Description of the task. Begin at the line below that has "can turn out". Stop after the line that has "will have a", repeating each line exactly and leaving out the pictures.

Provided records.
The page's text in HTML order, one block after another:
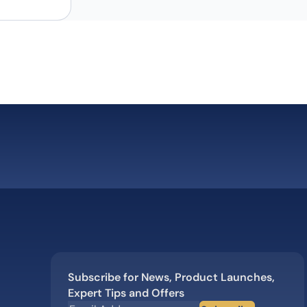
Subscribe for News, Product Launches,
Expert Tips and Offers
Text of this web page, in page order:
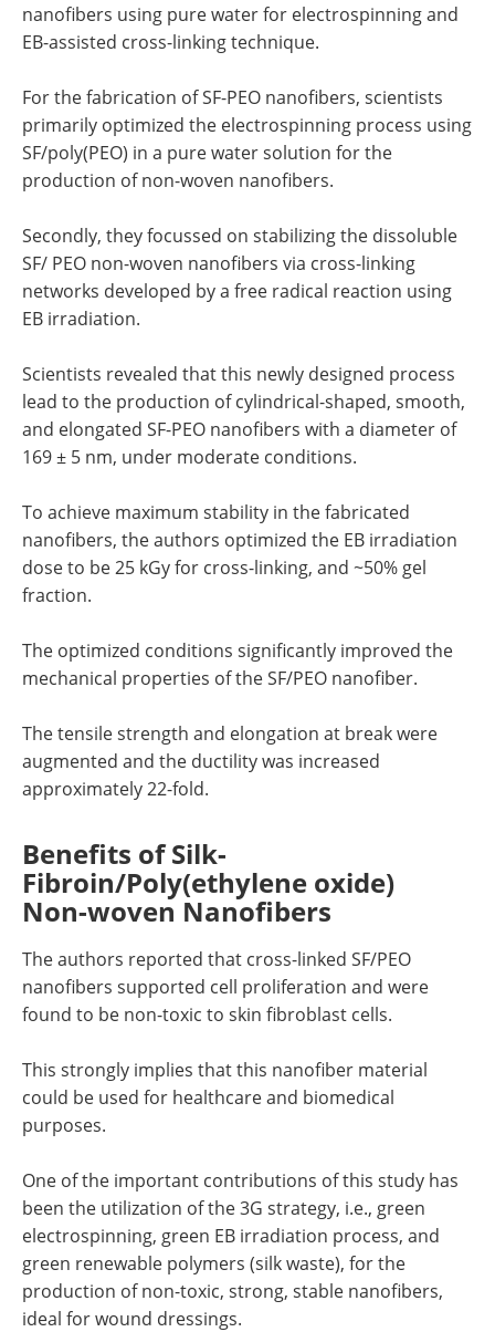
nanofibers using pure water for electrospinning and
EB-assisted cross-linking technique.
For the fabrication of SF-PEO nanofibers, scientists
primarily optimized the electrospinning process using
SF/poly(PEO) in a pure water solution for the
production of non-woven nanofibers.
Secondly, they focussed on stabilizing the dissoluble
SF/ PEO non-woven nanofibers via cross-linking
networks developed by a free radical reaction using
EB irradiation.
Scientists revealed that this newly designed process
lead to the production of cylindrical-shaped, smooth,
and elongated SF-PEO nanofibers with a diameter of
169 ± 5 nm, under moderate conditions.
To achieve maximum stability in the fabricated
nanofibers, the authors optimized the EB irradiation
dose to be 25 kGy for cross-linking, and ~50% gel
fraction.
The optimized conditions significantly improved the
mechanical properties of the SF/PEO nanofiber.
The tensile strength and elongation at break were
augmented and the ductility was increased
approximately 22-fold.
Benefits of Silk-
Fibroin/Poly(ethylene oxide)
Non-woven Nanofibers
The authors reported that cross-linked SF/PEO
nanofibers supported cell proliferation and were
found to be non-toxic to skin fibroblast cells.
This strongly implies that this nanofiber material
could be used for healthcare and biomedical
purposes.
One of the important contributions of this study has
been the utilization of the 3G strategy, i.e., green
electrospinning, green EB irradiation process, and
green renewable polymers (silk waste), for the
production of non-toxic, strong, stable nanofibers,
ideal for wound dressings.
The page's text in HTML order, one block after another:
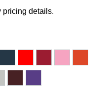
pricing details.
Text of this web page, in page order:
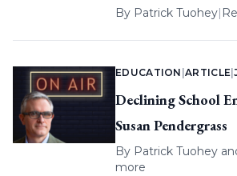
By Patrick Tuohey|
EDUCATION |ARTICLE |
Declining School
Susan Pendergrass
By Patrick Tuohey
more
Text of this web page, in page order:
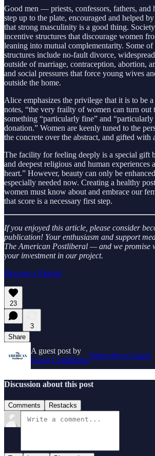
Good men — priests, confessors, fathers, and
step up to the plate, encouraged and helped
that strong masculinity is a good thing.
incentive structures that discourage women
leaning into mutual complementarity. Some of
structures include no-fault divorce,
outside of marriage, contraception, abortion,
and social pressures that force young wives
outside the home.
Alice emphasizes the privilege that it is to be
notes, “the very frailty of women can turn out
something “particularly fine” and
donation.” Women are keenly tuned to the
the concrete over the abstract, and gifted with
The facility for feeling deeply is a special gift
and deepest religious and human experiences
heart.” However, beauty can only be
especially needed now. Creating a healthy
women must know about and embrace our
that score is a necessary first step.
If you enjoyed this article, please consider
publication! Your enthusiasm and support
The American Postliberal — and we promise
your investment in our project.
Become a Patron!
23
3
Share
A guest post by
Guest Contributor
Subscribe to Guest
Discussion about this post
Comments Restacks
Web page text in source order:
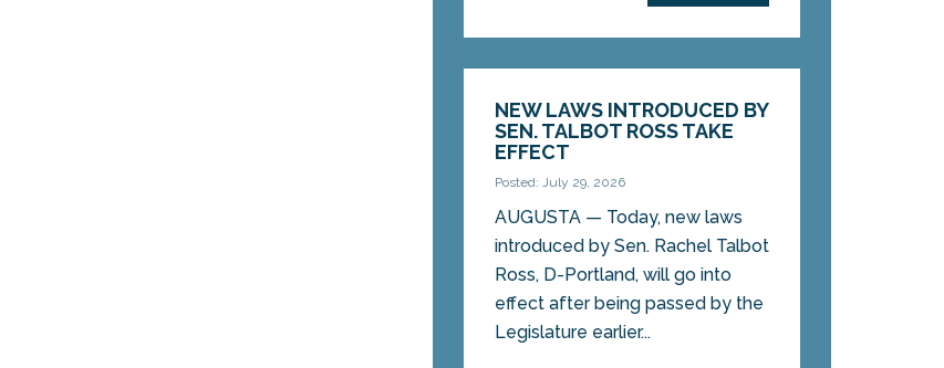
NEW LAWS INTRODUCED BY
SEN. TALBOT ROSS TAKE
EFFECT
Posted: July 29, 2026
AUGUSTA — Today, new laws
introduced by Sen. Rachel Talbot
Ross, D-Portland, will go into
effect after being passed by the
Legislature earlier...
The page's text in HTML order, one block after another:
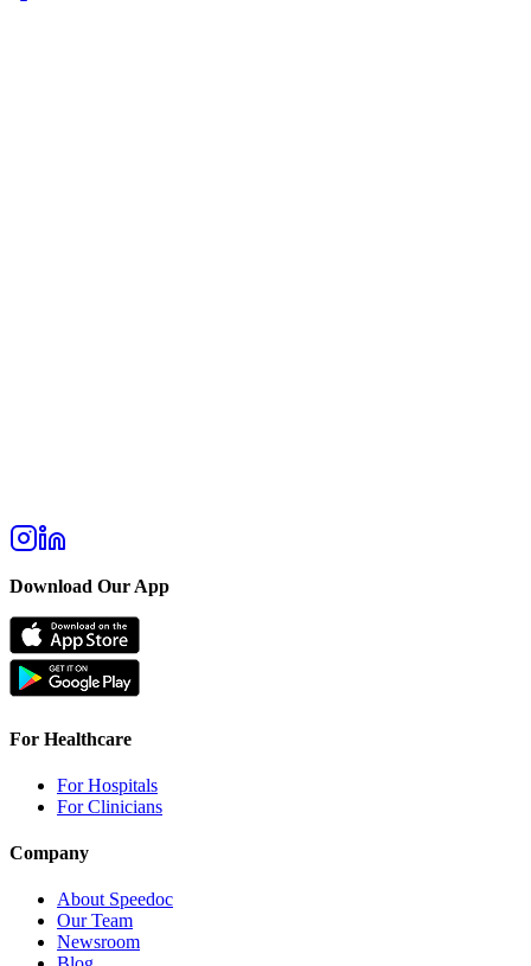
Download Our App
For Healthcare
For Hospitals
For Clinicians
Company
About Speedoc
Our Team
Newsroom
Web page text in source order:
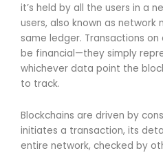
it’s held by all the users in a
users, also known as
same ledger. Transactions
be financial—they simply
whichever data point the
to track.
Blockchains are driven by
initiates a transaction, its
entire network, checked by
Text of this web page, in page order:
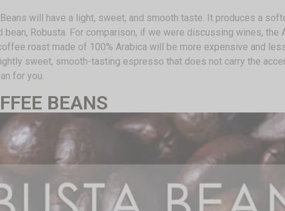
will have a light, sweet, and smooth taste. It produces a
Robusta. For comparison, if we were discussing wines, the
roast made of 100% Arabica will be more expensive and
sweet, smooth-tasting espresso that does not carry the
for you.
BEANS

Output.
notes, “the very frailty of women can turn out
something “particularly fine” and
donation.” Women are keenly tuned to the
the concrete over the abstract, and gifted with
The facility for feeling deeply is a special gift
and deepest religious and human experiences
heart.” However, beauty can only be
especially needed now. Creating a healthy
women must know about and embrace our
that score is a necessary first step.
If you enjoyed this article, please consider
publication! Your enthusiasm and support
The American Postliberal — and we promise
your investment in our project.
Become a Patron!
23
3
Share
A guest post by
Guest Contributor
Subscribe to Guest
Discussion about this post
Comments Restacks
Web page text in source order:
NEW LAWS INTRODUCED BY
SEN. TALBOT ROSS TAKE
EFFECT
Posted: July 29, 2026
AUGUSTA — Today, new laws
introduced by Sen. Rachel Talbot
Ross, D-Portland, will go into
effect after being passed by the
Legislature earlier...
The page's text in HTML order, one block after another:
Download Our App
For Healthcare
For Hospitals
For Clinicians
Company
About Speedoc
Our Team
Newsroom
Web page text in source order:
it’s held by all the users in a
users, also known as
same ledger. Transactions
be financial—they simply
whichever data point the
to track.
Blockchains are driven by
initiates a transaction, its
entire network, checked by
Text of this web page, in page order:
will have a light, sweet, and smooth taste. It produces a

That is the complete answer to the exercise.